From 73ca1e0bbf993fa3b856474f6b05a464ef99c366 Mon Sep 17 00:00:00 2001
From: Bob Mottram <bob@robotics.uk.to>
Date: Sat, 5 Mar 2016 15:42:23 +0000
Subject: [PATCH] Search engine access control

---
 src/freedombone | 22 ++++++++++++++--------
 1 file changed, 14 insertions(+), 8 deletions(-)

diff --git a/src/freedombone b/src/freedombone
index 2e4805d6..6c3d5d08 100755
--- a/src/freedombone
+++ b/src/freedombone
@@ -257,6 +257,7 @@ SEARCH_ENGINE_COMMIT='fee556c9904637051a9ba874ba7e71cd9f10789f'
 SEARCH_ENGINE_PATH=/etc
 SEARCH_ENGINE_ONION_PORT=8094
 SEARCH_ENGINE_ONION_HOSTNAME=
+SEARCH_ENGINE_LOGIN_TEXT=$"Search engine login"
 
 GPG_KEYSERVER="hkp://keys.gnupg.net"
 
@@ -6235,6 +6236,15 @@ function install_web_server {
     echo 'install_web_server' >> $COMPLETION_FILE
 }
 
+function install_web_server_access_control {
+    if [ ! -f /etc/pam.d/nginx ]; then
+        echo '#%PAM-1.0' > /etc/pam.d/nginx
+        echo '@include common-auth' >> /etc/pam.d/nginx
+        echo '@include common-account' >> /etc/pam.d/nginx
+        echo '@include common-session' >> /etc/pam.d/nginx
+    fi
+}
+
 function configure_php {
     sed -i "s/memory_limit = 128M/memory_limit = ${MAX_PHP_MEMORY}M/g" /etc/php5/fpm/php.ini
     sed -i 's/;cgi.fix_pathinfo=1/cgi.fix_pathinfo=0/g' /etc/php5/fpm/php.ini
@@ -9160,14 +9170,7 @@ function install_gnu_social_markdown {
 }
 
 function install_search_engine {
-    # Note: having a search engine is a nice idea, but at present there are a couple
-    # of problems.
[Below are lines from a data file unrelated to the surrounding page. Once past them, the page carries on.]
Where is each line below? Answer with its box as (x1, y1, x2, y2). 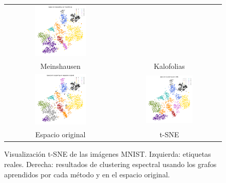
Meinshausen (40, 61, 81, 71)
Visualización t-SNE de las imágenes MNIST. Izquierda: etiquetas (4, 149, 211, 159)
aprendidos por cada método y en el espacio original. (4, 169, 170, 179)
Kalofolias (154, 61, 185, 71)
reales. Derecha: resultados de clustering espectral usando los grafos (4, 158, 217, 169)
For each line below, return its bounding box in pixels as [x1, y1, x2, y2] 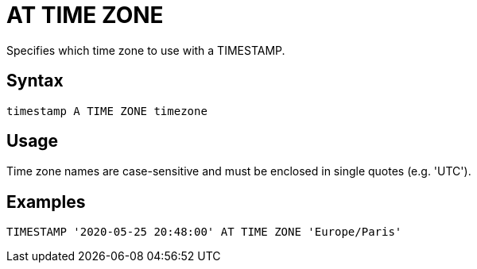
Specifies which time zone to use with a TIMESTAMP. [6, 43, 285, 57]
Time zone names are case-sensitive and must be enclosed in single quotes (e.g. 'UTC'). [6, 164, 471, 179]
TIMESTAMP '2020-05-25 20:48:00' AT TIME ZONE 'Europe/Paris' [6, 225, 402, 239]
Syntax [6, 71, 64, 91]
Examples [6, 191, 86, 212]
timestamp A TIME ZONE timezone [6, 104, 207, 117]
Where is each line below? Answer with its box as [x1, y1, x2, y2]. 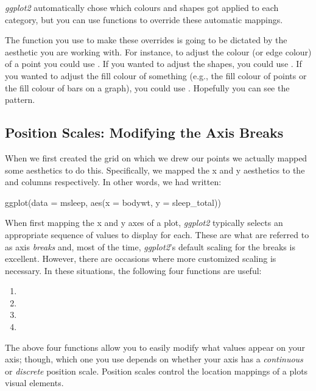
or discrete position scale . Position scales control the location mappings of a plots [5, 364, 308, 377]
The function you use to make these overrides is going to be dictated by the [5, 33, 287, 46]
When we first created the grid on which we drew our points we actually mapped [5, 151, 307, 164]
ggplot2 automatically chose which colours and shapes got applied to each [5, 1, 279, 13]
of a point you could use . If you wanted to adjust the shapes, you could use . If [5, 57, 302, 70]
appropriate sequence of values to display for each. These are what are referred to [5, 228, 309, 241]
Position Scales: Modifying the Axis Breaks [5, 123, 284, 142]
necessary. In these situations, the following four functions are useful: [5, 264, 262, 277]
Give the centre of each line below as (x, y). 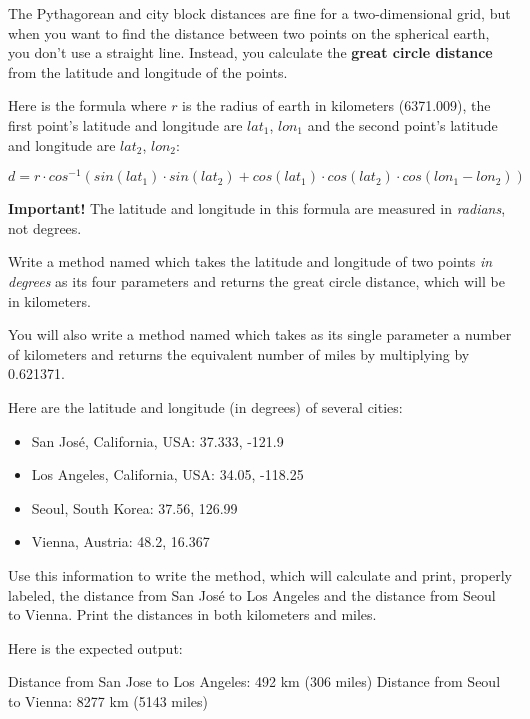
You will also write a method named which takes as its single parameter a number (260, 334)
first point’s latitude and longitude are (125, 124)
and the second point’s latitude (402, 124)
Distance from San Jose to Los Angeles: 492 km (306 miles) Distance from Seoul (254, 681)
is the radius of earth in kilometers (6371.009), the (336, 105)
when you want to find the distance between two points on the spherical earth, (249, 32)
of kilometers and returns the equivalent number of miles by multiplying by (239, 353)
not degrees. (45, 227)
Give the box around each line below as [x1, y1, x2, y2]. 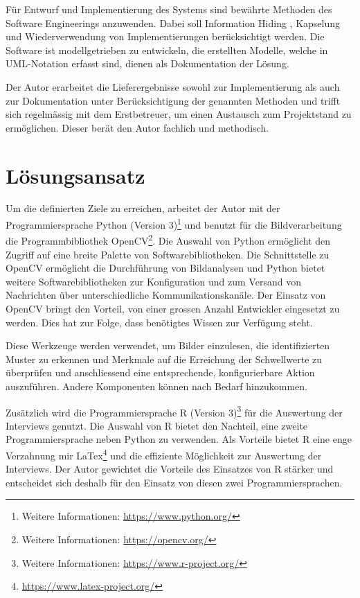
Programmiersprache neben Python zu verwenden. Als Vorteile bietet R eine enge [6, 432, 352, 446]
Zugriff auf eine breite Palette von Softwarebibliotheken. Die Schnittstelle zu [6, 247, 330, 261]
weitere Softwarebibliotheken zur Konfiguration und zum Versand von [6, 274, 301, 288]
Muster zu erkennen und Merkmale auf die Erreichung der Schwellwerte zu [6, 351, 323, 366]
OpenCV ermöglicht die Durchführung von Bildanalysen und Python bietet [6, 261, 325, 275]
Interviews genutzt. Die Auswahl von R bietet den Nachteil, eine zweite [6, 418, 308, 432]
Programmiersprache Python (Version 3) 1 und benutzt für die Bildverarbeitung [6, 216, 342, 231]
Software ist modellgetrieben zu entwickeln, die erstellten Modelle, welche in [6, 42, 328, 57]
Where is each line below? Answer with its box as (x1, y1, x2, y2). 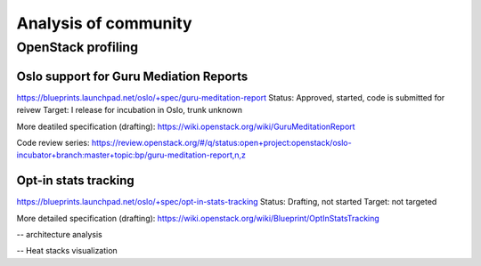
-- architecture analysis (16, 229, 102, 239)
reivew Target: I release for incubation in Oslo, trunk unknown (16, 105, 242, 116)
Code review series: (16, 137, 90, 148)
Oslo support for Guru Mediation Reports (16, 69, 249, 84)
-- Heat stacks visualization (16, 246, 118, 256)
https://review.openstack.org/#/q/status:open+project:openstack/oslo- (91, 137, 352, 148)
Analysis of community (16, 13, 192, 33)
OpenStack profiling (16, 39, 138, 55)
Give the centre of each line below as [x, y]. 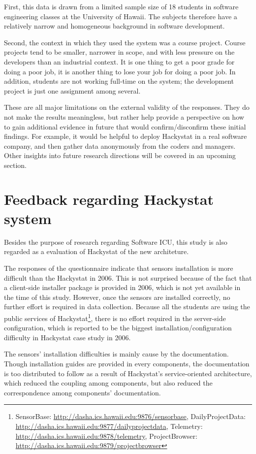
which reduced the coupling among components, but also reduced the [108, 383]
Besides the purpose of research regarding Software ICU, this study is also [116, 242]
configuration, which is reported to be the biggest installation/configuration [118, 328]
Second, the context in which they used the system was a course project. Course [125, 42]
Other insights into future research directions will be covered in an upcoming [120, 155]
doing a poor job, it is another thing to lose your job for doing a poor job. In [120, 71]
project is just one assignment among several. [72, 90]
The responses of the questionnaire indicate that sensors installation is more [119, 268]
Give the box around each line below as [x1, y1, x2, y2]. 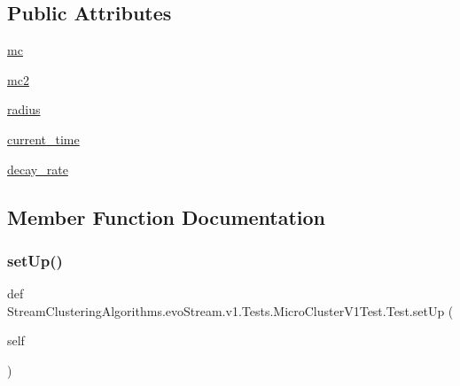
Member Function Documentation [7, 203, 326, 230]
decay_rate [7, 159, 68, 178]
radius [7, 100, 41, 119]
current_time [7, 129, 80, 148]
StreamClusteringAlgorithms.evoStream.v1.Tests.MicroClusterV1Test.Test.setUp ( [7, 301, 454, 320]
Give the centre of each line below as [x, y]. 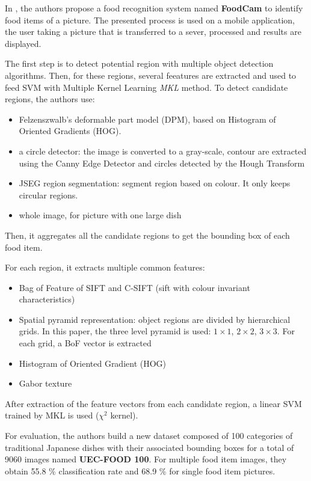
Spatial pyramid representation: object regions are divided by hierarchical [155, 319]
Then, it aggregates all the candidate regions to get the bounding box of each [147, 235]
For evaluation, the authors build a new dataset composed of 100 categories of [149, 436]
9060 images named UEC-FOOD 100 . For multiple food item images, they [146, 459]
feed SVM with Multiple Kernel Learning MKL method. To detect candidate [146, 87]
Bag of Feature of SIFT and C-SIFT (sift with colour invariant [134, 287]
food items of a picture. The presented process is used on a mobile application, [150, 20]
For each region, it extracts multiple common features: [105, 267]
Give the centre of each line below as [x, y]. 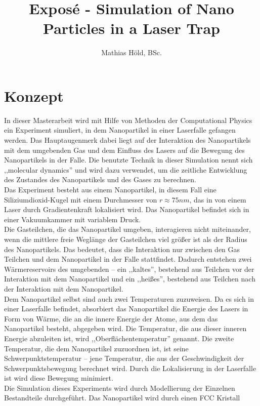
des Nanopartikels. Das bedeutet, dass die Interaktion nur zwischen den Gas [122, 249]
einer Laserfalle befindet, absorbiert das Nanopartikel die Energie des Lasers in [126, 309]
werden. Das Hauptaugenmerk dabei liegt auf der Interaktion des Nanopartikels [127, 140]
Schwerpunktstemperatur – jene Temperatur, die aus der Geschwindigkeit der [124, 358]
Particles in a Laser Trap [132, 28]
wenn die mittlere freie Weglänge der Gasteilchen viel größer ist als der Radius [126, 239]
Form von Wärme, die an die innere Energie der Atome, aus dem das [111, 318]
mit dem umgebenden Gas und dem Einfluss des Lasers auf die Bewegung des [124, 150]
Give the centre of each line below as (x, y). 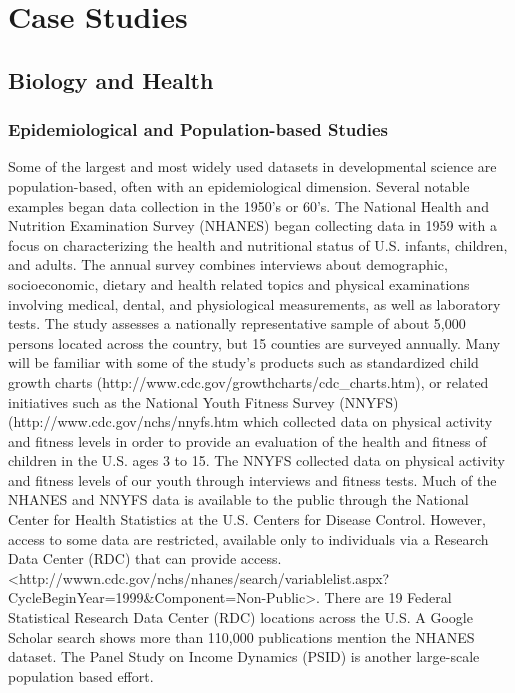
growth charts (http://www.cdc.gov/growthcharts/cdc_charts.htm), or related (248, 381)
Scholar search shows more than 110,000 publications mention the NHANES (241, 636)
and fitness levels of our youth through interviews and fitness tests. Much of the (252, 479)
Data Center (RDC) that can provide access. (145, 558)
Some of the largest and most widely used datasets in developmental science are (252, 166)
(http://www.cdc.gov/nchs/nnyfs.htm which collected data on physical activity (250, 421)
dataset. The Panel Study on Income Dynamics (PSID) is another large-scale (244, 656)
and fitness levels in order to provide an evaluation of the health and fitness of (247, 440)
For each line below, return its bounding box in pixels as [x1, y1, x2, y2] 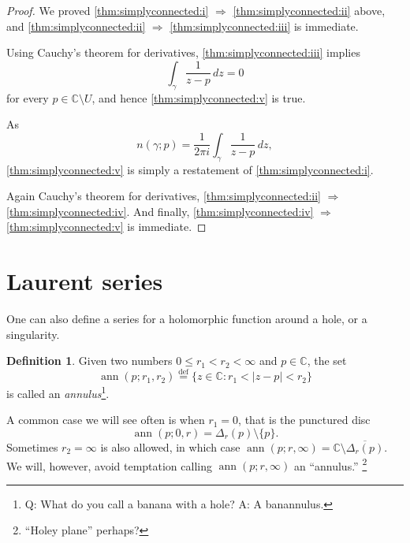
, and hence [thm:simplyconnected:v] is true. [91, 89, 306, 106]
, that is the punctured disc [238, 411, 371, 428]
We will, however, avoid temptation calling [6, 457, 212, 474]
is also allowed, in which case [100, 438, 240, 455]
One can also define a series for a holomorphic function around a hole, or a [6, 311, 367, 327]
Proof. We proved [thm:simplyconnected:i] [6, 2, 209, 18]
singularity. [6, 325, 60, 342]
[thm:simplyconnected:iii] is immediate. [170, 17, 359, 34]
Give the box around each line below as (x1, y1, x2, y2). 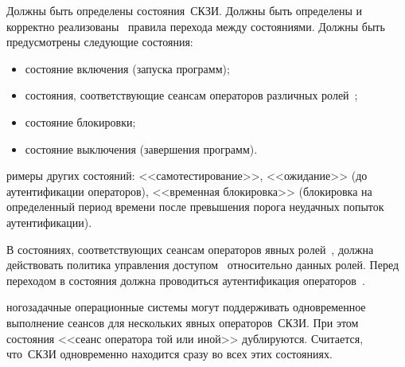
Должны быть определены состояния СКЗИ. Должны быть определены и (6, 2, 362, 18)
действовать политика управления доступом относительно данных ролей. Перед (6, 256, 399, 273)
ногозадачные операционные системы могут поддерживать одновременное (6, 299, 366, 315)
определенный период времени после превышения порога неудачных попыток (6, 198, 384, 215)
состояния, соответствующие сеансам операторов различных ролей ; (25, 87, 358, 103)
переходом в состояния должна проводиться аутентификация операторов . (6, 271, 365, 288)
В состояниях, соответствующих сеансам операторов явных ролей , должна (6, 240, 374, 257)
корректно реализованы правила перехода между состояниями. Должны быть (6, 18, 385, 34)
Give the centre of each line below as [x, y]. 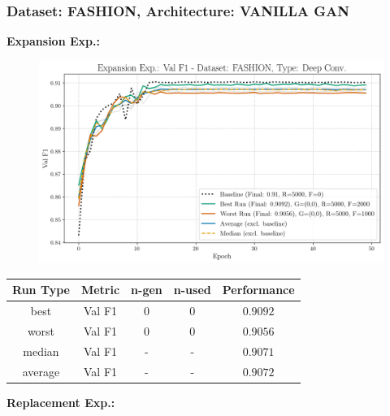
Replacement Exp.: [61, 402]
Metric [100, 290]
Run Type [41, 290]
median [41, 351]
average [41, 371]
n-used [192, 290]
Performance [258, 290]
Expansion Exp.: [53, 41]
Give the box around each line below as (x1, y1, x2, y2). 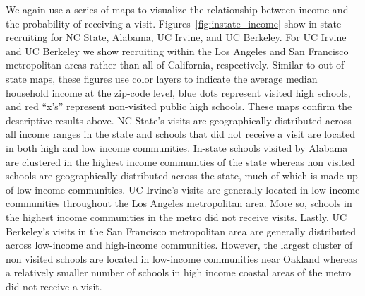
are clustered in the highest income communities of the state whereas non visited (6, 154, 355, 169)
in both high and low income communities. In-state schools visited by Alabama (6, 140, 348, 155)
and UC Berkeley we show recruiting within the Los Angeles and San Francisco (6, 43, 349, 58)
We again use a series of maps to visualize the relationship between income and (6, 2, 349, 16)
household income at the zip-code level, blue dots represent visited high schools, (6, 85, 351, 100)
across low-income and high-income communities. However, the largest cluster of (6, 237, 353, 252)
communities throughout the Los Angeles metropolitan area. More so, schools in (6, 196, 352, 211)
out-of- (318, 57, 347, 72)
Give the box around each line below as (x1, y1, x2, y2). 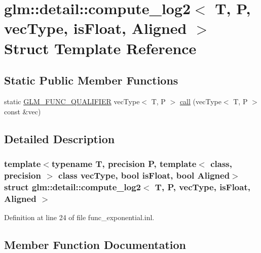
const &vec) (4, 106, 41, 116)
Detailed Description (4, 131, 115, 146)
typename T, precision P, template (51, 157, 197, 170)
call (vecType (179, 96, 221, 106)
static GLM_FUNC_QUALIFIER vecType (4, 96, 140, 106)
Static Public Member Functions (4, 72, 178, 88)
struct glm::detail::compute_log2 (4, 180, 141, 193)
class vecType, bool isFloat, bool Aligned (58, 168, 230, 181)
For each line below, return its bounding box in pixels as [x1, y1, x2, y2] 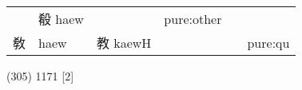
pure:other [164, 9, 222, 28]
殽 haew [38, 10, 84, 28]
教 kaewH [96, 33, 152, 52]
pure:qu [247, 33, 290, 52]
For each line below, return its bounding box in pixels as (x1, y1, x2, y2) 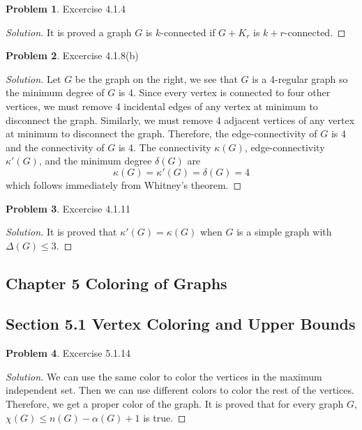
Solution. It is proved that (6, 224, 117, 239)
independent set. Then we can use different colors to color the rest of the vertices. (6, 383, 354, 397)
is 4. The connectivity (118, 139, 211, 154)
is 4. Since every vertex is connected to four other (118, 85, 331, 100)
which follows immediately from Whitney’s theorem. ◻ (6, 177, 242, 192)
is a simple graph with (236, 224, 332, 239)
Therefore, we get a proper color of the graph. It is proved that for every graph (6, 397, 344, 411)
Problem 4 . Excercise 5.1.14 (6, 346, 130, 360)
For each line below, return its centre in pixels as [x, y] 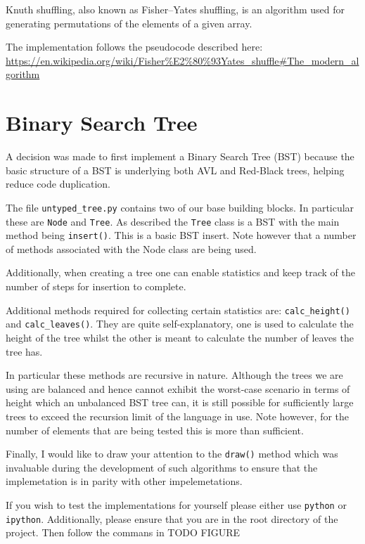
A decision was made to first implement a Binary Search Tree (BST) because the [180, 156]
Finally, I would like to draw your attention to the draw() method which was [172, 454]
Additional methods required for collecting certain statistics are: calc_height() [178, 310]
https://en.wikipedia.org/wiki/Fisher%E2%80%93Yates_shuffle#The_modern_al [182, 60]
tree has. [24, 351]
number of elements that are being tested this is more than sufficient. [155, 430]
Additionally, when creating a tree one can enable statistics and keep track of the [180, 272]
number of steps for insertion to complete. [96, 286]
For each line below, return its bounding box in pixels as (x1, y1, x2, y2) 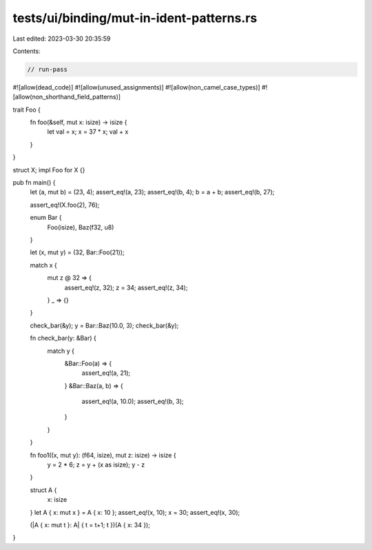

One is that there is no access control, such that J random web surfer
-    # could use your search engine. Secondly, the outgoing connection to other search
-    # engines currently can't be socks5 proxied. This potentially causes legal liability
-    # issues for the user - (i) providing secondard services beyond household members
-    # and (ii) adversaries could try to incriminate you by searching for things illegal
-    # within your zone.
-    # Until these factors are addressed it's unwise to have this enabled by default.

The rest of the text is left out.